Capítulo 7: 1º de maio de 1994, o pior dia na carreira de um jornalista

Lívio Oricchio

Do UOL, em São Paulo

28/04/2014 16h55

O domingo amanheceu ensolarado, apesar de não fazer calor. Desde 1992 instalo-me numa pequena cidade chamada Riolo Terme. De lá até Ímola, onde acha-se o circuito Enzo e Dino Ferrari, cruzamos as montanhas dos Apeninos, em cujas colinas são cultivadas as uvas que dão origem ao vinho San Giovese, típico da região. Há plantações também de "plune", que são aquelas cerejas vermelhas, grandes, e kiwi.

Logo na saída do Albergo Serena, onde eu ficava, está o acesso a essa bucólica e sinuosa estradinha. Quando acaba, 11 quilômetros adiante, já se encontra a curva Rivazza do circuito. Depois, é só contornar uma quadra e entrar no autódromo. O difícil é dirigir em meio à multidão que se aglutina para acessar o circuito. Não havia uma divisória que nos separasse dos pedestres. O tempo perdido era enorme.

Confesso que estava bastante sensibilizado com tudo o que ocorrera naquele fim de semana. Primeiro, o acidente do Rubens Barrichello, na sexta-feira. Depois, a morte de Roland Ratzenberger, no sábado. Tinha a certeza de que a proibição de quase todos os recursos eletrônicos, naquele ano, sem diminuir a potência dos carros, os deixara perigosos, como afirmara Barnard.

Não é tudo. Na etapa anterior, em Aida, no Japão, na quarta-feira eu estava no autódromo japonês quando vi um carro de passeio prestes a deixar a área dos boxes. Como sempre faço em todas as pistas, desejava conhecer o traçado de dentro de um veículo. Eu me aproximei daquele carro e vi que era Nick Wirth, o diretor técnico da Simtek.

Perguntei se havia carona naquela volta pelos 3.703 metros da pista e ele acenou para entrar no carro. Havia outra pessoa com Wirth: Roland Ratzenberger. O austríaco havia disputado mais de uma temporada no automobilismo japonês, com carros esporte-protótipos, e já havia corrido em Aida.

Recepção cordial

Com grande simpatia, me colocou na conversa com Wirth como se me conhecesse. Os dois falavam sobre como acertar o carro da Simtek para o circuito. Depois de completar algumas voltas, Wirth e Ratzenberger pararam o carro no paddock e, por outros 15 ou 20 minutos, seguimos conversando. Entre os temas estava Senna. O austríaco se impressionara com a forma como o viam no Brasil, um deus, não um semideus.

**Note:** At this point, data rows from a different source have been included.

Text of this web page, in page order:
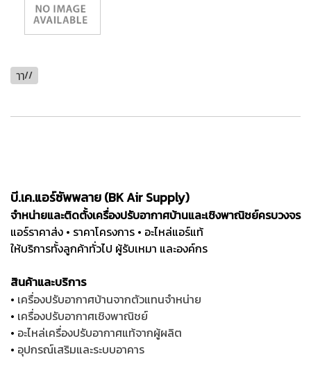
ๅๅ//
บี.เค.แอร์ซัพพลาย (BK Air Supply)
จำหน่ายและติดตั้งเครื่องปรับอากาศบ้านและเชิงพาณิชย์ครบวงจร
แอร์ราคาส่ง • ราคาโครงการ • อะไหล่แอร์แท้
ให้บริการทั้งลูกค้าทั่วไป ผู้รับเหมา และองค์กร
สินค้าและบริการ
• เครื่องปรับอากาศบ้านจากตัวแทนจำหน่าย
• เครื่องปรับอากาศเชิงพาณิชย์
• อะไหล่เครื่องปรับอากาศแท้จากผู้ผลิต
• อุปกรณ์เสริมและระบบอาคาร

Pois bem, aquela pessoa afável, cortês, estava agora morta. Aquilo gerou um impacto em mim. Meu primeiro GP como jornalista fora o do Brasil de 1987 e, desde então, ninguém havia morrido na F1. Era uma novidade. E o piloto não era mais um desconhecido para mim.

A iminência de novos acidentes ficara nítida. Jamais pensei, contudo, que Senna pudesse estar envolvido em um deles. Isso não passava pela minha cabeça. Cheguei no autódromo pouco antes do warm up, próximo das 9h. Sabia, desde o dia anterior, que Niki Lauda estava programando uma reunião com os pilotos para discutir a segurança na F1.

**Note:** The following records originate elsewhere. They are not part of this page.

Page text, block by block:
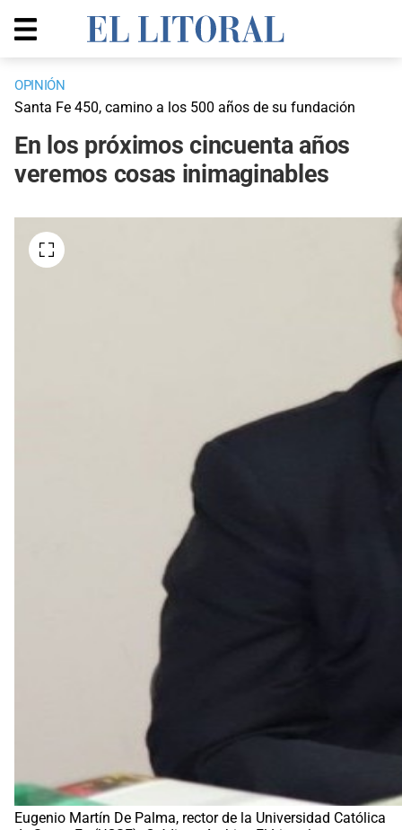
OPINIÓN
Santa Fe 450, camino a los 500 años de su fundación
En los próximos cincuenta años
veremos cosas inimaginables
Eugenio Martín De Palma, rector de la Universidad Católica
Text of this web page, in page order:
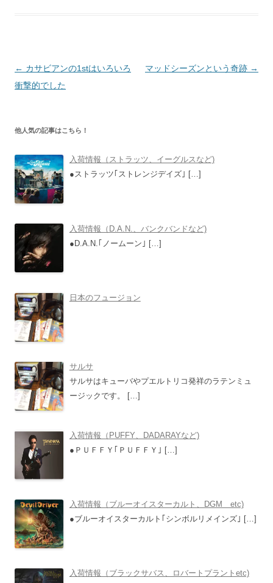
投
稿
ゲ
ー
シ
ョ
ン
← カサビアンの1stはいろいろ
衝撃的でした
マッドシーズンという奇跡 →
他人気の記事はこちら！
入荷情報（ストラッツ、イーグルスなど)
●ストラッツ｢ストレンジデイズ｣ […]
入荷情報（D.A.N.、バンクバンドなど)
●D.A.N.｢ノームーン｣ […]
日本のフュージョン
サルサ
サルサはキューバやプエルトリコ発祥のラテンミュ
ージックです。
[…]
入荷情報（PUFFY、DADARAYなど)
●ＰＵＦＦＹ｢ＰＵＦＦＹ｣ […]
入荷情報（ブルーオイスターカルト、DGM etc)
●ブルーオイスターカルト｢シンボルリメインズ｣ […]
入荷情報（ブラックサバス、ロバートプラントetc)

Lauda trabalhava como conselheiro da Ferrari e assessor especial do presidente da empresa, Luca di Montezemolo. Os dois são amigos desde que Luca era diretor esportivo do time, em 1975, e o austríaco ganhou o primeiro dos dois campeonatos com a equipe italiana. O outro foi em 1977.

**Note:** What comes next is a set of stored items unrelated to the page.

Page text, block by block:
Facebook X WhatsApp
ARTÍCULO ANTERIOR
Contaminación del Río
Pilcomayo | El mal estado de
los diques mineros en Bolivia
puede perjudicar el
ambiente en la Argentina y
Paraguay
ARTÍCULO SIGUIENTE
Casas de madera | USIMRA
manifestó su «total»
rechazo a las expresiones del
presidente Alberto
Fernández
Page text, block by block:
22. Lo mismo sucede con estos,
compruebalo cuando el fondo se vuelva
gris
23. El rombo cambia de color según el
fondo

Lauda disse a um grupo de jornalistas em que eu estava presente: "Acho que apenas Senna pode liderar um movimento desses. Só ele tem autoridade para falar, ser ouvido e respeitado”. Senna foi para a pista no warm up. Não disputou a classificação do sábado. O acidente com Roland Ratzenberger ocorreu no início do treino e ele, profundamente perturbado com tudo que o cercava, não tentou melhorar o tempo de sexta-feira. Mesmo assim, acabou com a pole position.

O pior GP da minha carreira

Eu estava tenso. Na mesma intensidade em que fiquei em Mônaco, na corrida seguinte, depois que, já na primeira sessão livre de quinta-feira, Karl Wendlinger, da Sauber, bateu forte da saída do túnel e entrou em coma.

Nunca imaginei que passaria por algo semelhante. Expôs uma fraqueza que não imaginava existir em mim. Não podia ouvir o barulho daqueles carros. Achava que outros iriam morrer. Afinal, na sexta-feira, em Ímola, Rubinho quase se mata e, no sábado, Ratzenberger morreu.

No domingo, foi a vez de Senna. E já no primeiro treino da corrida seguinte, em Mônaco, mais um piloto era dado como morto. Quer dizer: que esporte é esse? Ganha quem sobrevive? A Roma antiga dos gladiadores, embora fisicamente perto dali, estava 2000 anos no passado.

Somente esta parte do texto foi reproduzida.